-- Aim of the exercise --
Only the text belongs in the copy. Transcribe the data exactly and drop any pictures.

[Opening Extracted records section]

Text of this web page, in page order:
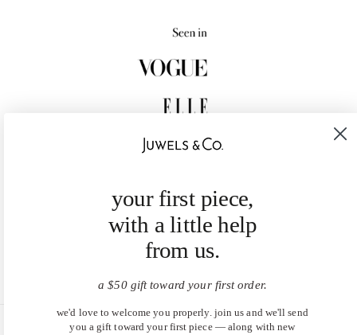
your first piece,
with a little help
from us.
a $50 gift toward your first order.
we'd love to welcome you properly. join us and we'll send
you a gift toward your first piece — along with new
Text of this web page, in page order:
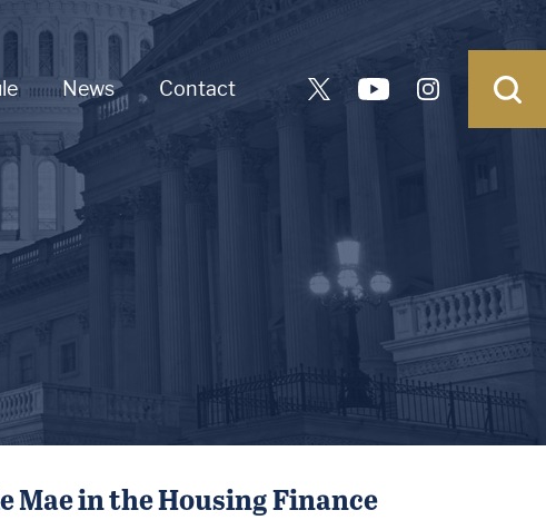
News Contact
Mae in the Housing Finance
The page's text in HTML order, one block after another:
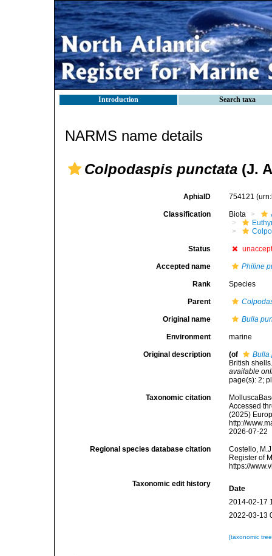
Introduction Search taxa
NARMS name details
Colpodaspis punctata (J.
AphiaID 754121
Classification Biota
Status
Accepted name Philine
Rank Species
Parent
Original name Bulla
Environment marine
Original description (of
Bulla
British
available
page(s): 2;
Taxonomic citation
Accessed
(2025)
http://
2026-07-22
Regional species database citation
Costello,
Register of
https://
Taxonomic edit history
Date
2014-02-17
2022-03-13
[taxonomic
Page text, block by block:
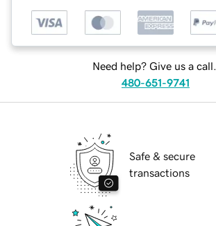
Need help? Give us a call.
480-651-9741
Safe & secure
transactions
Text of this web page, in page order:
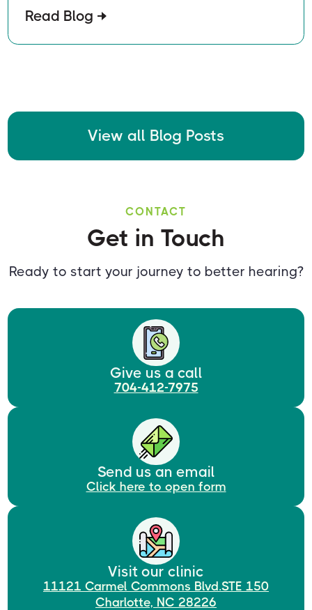
Read Blog
View all Blog Posts
CONTACT
Get in Touch
Ready to start your journey to better hearing?
Give us a call
704-412-7975
Send us an email
Click here to open form
Visit our clinic
11121 Carmel Commons Blvd.STE 150
Charlotte, NC 28226
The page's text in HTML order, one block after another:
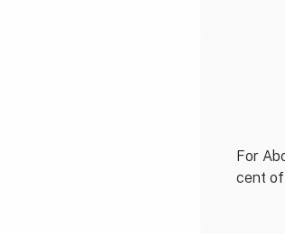
For
cent of
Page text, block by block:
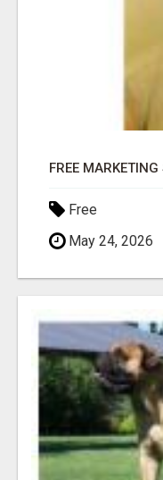
FREE
Free
May 24, 2026
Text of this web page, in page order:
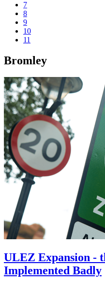
7
8
9
10
11
Bromley
ULEZ Expansion -
Implemented Badly

[Closing Extracted records section]

-- Result below --
Text of this web page, in page order:
your first piece,
with a little help
from us.
a $50 gift toward your first order.
we'd love to welcome you properly. join us and we'll send
you a gift toward your first piece — along with new
Text of this web page, in page order:
News Contact
Mae in the Housing Finance
The page's text in HTML order, one block after another:
Introduction Search taxa
NARMS name details
Colpodaspis punctata (J.
AphiaID 754121
Classification Biota
Status
Accepted name Philine
Rank Species
Parent
Original name Bulla
Environment marine
Original description (of
Bulla
British
available
page(s): 2;
Taxonomic citation
Accessed
(2025)
http://
2026-07-22
Regional species database citation
Costello,
Register of
https://
Taxonomic edit history
Date
2014-02-17
2022-03-13
[taxonomic
Page text, block by block:
Need help? Give us a call.
480-651-9741
Safe & secure
transactions
Text of this web page, in page order:
Read Blog
View all Blog Posts
CONTACT
Get in Touch
Ready to start your journey to better hearing?
Give us a call
704-412-7975
Send us an email
Click here to open form
Visit our clinic
11121 Carmel Commons Blvd.STE 150
Charlotte, NC 28226
The page's text in HTML order, one block after another:
For
cent of
Page text, block by block:
FREE
Free
May 24, 2026
Text of this web page, in page order:
7
8
9
10
11
Bromley
ULEZ Expansion -
Implemented Badly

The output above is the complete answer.